▶ **WORK REQUIRED**:
With the pictures omitted, repeat exactly the lines below starting with the line that has "responsibility or liability" and going on through the line that has "1N6ED1EK9RN612771".

Collected data entries
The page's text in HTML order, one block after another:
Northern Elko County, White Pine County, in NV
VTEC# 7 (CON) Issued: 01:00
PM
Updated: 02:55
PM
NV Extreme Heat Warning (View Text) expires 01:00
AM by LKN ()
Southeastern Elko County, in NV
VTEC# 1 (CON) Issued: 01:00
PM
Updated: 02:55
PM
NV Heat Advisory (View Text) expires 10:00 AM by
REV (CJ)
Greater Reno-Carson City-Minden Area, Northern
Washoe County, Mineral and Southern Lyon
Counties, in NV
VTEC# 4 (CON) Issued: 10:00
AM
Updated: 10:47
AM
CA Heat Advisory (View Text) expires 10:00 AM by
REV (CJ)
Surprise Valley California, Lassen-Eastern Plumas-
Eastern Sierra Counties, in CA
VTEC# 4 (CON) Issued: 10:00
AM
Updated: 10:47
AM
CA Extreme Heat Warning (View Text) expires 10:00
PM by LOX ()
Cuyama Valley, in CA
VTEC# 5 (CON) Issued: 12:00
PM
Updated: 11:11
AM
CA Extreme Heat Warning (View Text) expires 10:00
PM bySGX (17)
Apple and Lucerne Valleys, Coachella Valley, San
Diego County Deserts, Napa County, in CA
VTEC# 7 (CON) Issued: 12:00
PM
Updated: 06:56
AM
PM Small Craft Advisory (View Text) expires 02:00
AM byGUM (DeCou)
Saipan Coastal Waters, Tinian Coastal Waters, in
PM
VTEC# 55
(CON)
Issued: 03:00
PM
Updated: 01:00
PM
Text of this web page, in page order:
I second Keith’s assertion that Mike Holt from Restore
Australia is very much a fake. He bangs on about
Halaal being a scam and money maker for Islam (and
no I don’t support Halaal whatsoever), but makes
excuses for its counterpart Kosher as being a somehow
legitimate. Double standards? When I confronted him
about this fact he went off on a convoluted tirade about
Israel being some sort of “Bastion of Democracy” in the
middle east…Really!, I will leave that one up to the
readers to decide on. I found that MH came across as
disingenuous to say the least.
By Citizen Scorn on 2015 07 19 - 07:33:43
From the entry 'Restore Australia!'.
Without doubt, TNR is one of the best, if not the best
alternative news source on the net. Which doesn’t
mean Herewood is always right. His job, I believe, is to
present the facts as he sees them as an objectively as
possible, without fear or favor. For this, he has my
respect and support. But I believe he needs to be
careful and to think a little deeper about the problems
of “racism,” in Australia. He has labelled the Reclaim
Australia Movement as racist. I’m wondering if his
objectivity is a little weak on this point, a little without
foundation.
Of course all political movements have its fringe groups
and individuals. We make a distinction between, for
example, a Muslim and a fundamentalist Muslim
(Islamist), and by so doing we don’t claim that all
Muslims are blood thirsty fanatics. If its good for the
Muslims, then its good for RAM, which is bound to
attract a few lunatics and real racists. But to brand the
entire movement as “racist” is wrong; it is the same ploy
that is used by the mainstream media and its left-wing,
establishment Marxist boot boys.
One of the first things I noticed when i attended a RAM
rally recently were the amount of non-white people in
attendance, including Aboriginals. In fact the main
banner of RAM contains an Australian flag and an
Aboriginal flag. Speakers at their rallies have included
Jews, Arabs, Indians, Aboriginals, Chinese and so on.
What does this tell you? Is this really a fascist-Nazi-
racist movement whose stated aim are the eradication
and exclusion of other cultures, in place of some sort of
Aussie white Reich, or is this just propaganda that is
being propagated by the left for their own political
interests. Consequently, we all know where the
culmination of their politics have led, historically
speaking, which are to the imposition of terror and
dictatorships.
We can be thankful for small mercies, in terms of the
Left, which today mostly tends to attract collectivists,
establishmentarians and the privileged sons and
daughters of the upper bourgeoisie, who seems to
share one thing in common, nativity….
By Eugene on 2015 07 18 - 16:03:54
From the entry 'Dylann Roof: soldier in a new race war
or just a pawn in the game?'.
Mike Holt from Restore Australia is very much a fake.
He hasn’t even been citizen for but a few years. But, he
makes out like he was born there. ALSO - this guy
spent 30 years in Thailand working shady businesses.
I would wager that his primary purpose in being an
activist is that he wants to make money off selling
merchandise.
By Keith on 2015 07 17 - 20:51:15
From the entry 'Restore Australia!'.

...

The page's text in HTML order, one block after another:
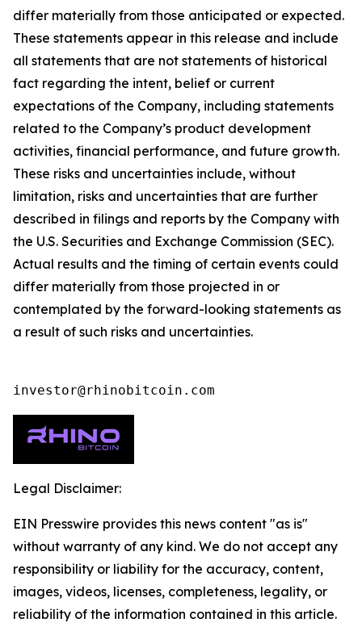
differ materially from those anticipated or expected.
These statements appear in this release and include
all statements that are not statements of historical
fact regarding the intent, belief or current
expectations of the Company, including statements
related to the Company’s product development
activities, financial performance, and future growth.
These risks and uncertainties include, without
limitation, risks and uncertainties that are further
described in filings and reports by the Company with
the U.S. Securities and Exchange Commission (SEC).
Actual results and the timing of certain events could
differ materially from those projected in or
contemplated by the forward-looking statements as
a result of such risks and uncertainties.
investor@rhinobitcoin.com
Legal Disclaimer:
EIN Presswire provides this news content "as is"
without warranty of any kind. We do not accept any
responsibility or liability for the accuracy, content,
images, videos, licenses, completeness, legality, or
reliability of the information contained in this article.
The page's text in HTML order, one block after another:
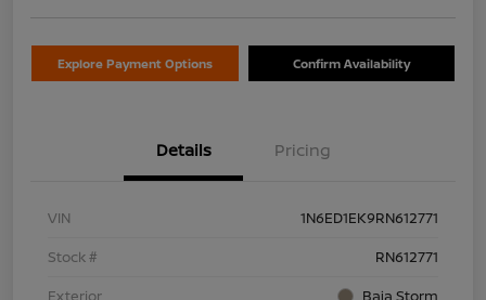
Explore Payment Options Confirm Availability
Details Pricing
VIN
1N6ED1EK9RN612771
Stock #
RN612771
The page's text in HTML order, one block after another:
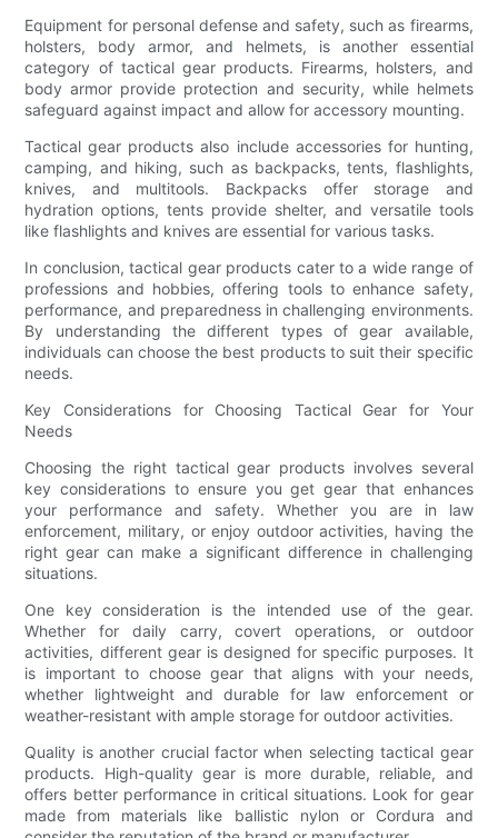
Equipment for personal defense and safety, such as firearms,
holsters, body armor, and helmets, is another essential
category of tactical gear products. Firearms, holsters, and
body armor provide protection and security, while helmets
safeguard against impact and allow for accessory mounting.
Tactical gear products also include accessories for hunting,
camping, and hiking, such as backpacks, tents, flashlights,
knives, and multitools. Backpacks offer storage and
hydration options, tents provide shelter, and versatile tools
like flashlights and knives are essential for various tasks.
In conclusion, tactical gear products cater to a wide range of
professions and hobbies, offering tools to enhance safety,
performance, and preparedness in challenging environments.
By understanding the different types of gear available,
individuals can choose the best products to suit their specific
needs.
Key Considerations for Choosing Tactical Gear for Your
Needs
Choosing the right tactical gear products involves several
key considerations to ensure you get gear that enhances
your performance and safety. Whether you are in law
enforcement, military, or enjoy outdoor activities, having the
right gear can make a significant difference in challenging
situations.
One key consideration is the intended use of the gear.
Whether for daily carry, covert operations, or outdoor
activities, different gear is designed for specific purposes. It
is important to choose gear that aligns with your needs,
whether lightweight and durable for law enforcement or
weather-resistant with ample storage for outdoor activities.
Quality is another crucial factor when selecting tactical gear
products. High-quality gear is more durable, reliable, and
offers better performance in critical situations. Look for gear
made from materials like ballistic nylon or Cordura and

--

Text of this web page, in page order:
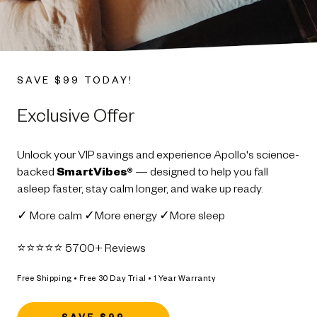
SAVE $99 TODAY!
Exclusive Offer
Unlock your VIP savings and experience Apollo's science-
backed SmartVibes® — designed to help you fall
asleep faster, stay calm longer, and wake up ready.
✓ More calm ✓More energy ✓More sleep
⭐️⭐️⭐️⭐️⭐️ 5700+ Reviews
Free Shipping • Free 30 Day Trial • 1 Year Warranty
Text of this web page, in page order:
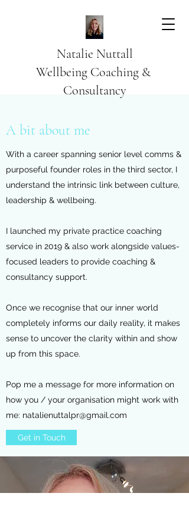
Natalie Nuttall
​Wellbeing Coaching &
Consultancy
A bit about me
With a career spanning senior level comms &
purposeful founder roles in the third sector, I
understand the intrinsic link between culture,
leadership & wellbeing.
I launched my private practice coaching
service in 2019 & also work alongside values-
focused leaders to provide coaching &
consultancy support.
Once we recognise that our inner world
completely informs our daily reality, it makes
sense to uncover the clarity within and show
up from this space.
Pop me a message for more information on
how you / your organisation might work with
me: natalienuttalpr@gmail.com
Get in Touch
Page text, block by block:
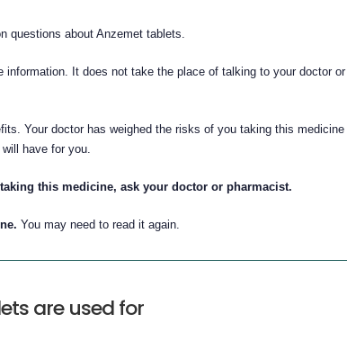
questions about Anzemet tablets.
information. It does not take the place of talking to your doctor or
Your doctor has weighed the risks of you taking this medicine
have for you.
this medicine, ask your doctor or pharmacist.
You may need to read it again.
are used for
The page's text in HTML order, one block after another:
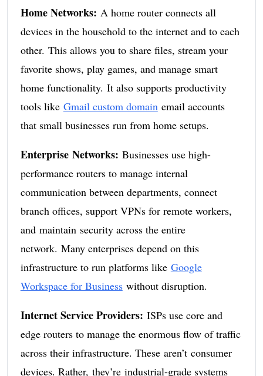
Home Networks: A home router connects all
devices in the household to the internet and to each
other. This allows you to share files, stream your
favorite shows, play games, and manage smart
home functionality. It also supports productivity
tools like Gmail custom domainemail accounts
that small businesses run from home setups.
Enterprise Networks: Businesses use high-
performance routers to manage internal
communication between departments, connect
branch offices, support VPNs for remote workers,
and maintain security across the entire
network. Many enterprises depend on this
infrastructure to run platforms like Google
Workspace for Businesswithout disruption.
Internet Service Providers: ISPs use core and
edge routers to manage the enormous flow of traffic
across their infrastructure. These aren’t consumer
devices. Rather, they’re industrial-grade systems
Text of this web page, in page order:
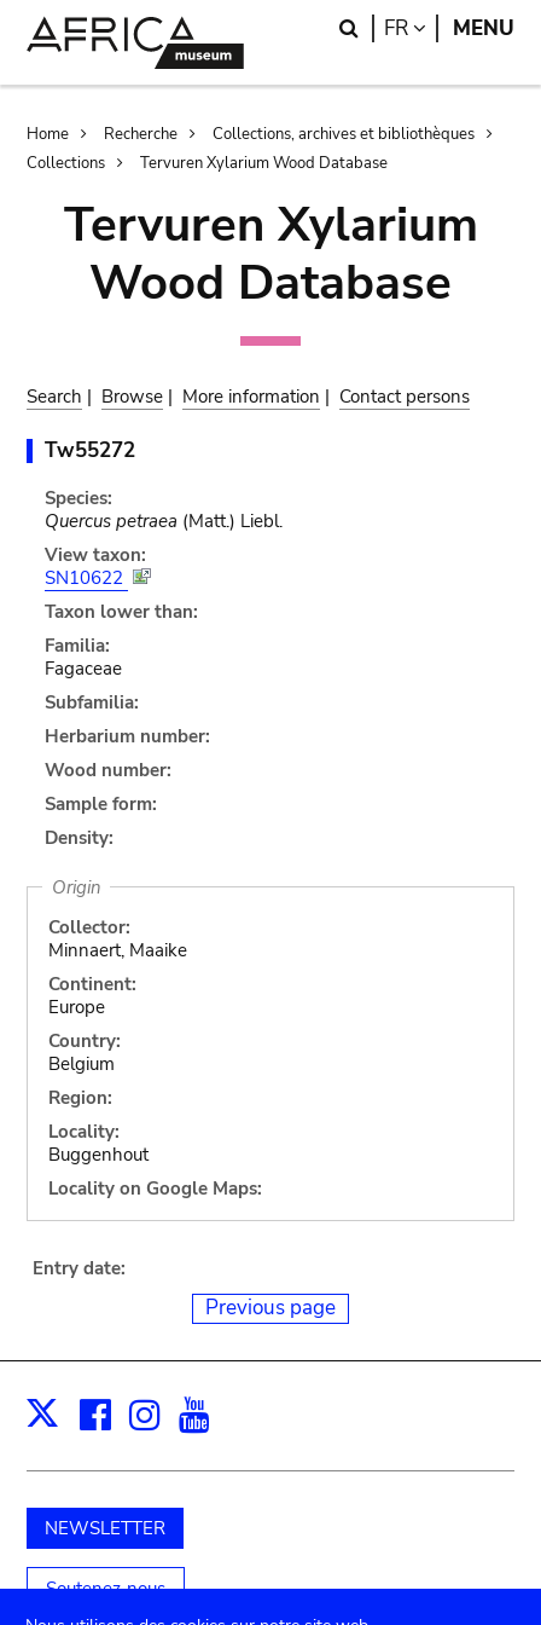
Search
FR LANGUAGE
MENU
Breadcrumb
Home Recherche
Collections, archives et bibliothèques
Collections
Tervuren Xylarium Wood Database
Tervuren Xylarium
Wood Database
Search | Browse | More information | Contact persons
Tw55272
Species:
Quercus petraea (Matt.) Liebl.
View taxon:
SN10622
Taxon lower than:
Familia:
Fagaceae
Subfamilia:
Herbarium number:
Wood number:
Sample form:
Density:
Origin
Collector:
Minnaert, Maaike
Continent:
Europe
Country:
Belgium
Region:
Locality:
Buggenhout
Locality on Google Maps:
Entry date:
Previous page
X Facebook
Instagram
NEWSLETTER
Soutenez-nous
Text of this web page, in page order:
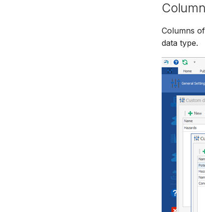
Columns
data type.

▶ **ANSWER TO THIS PROBLEM**:
responsibility or liability for the accuracy, content,
images, videos, licenses, completeness, legality, or
reliability of the information contained in this article.
The page's text in HTML order, one block after another:
Explore Payment Options Confirm Availability
Details Pricing
VIN
1N6ED1EK9RN612771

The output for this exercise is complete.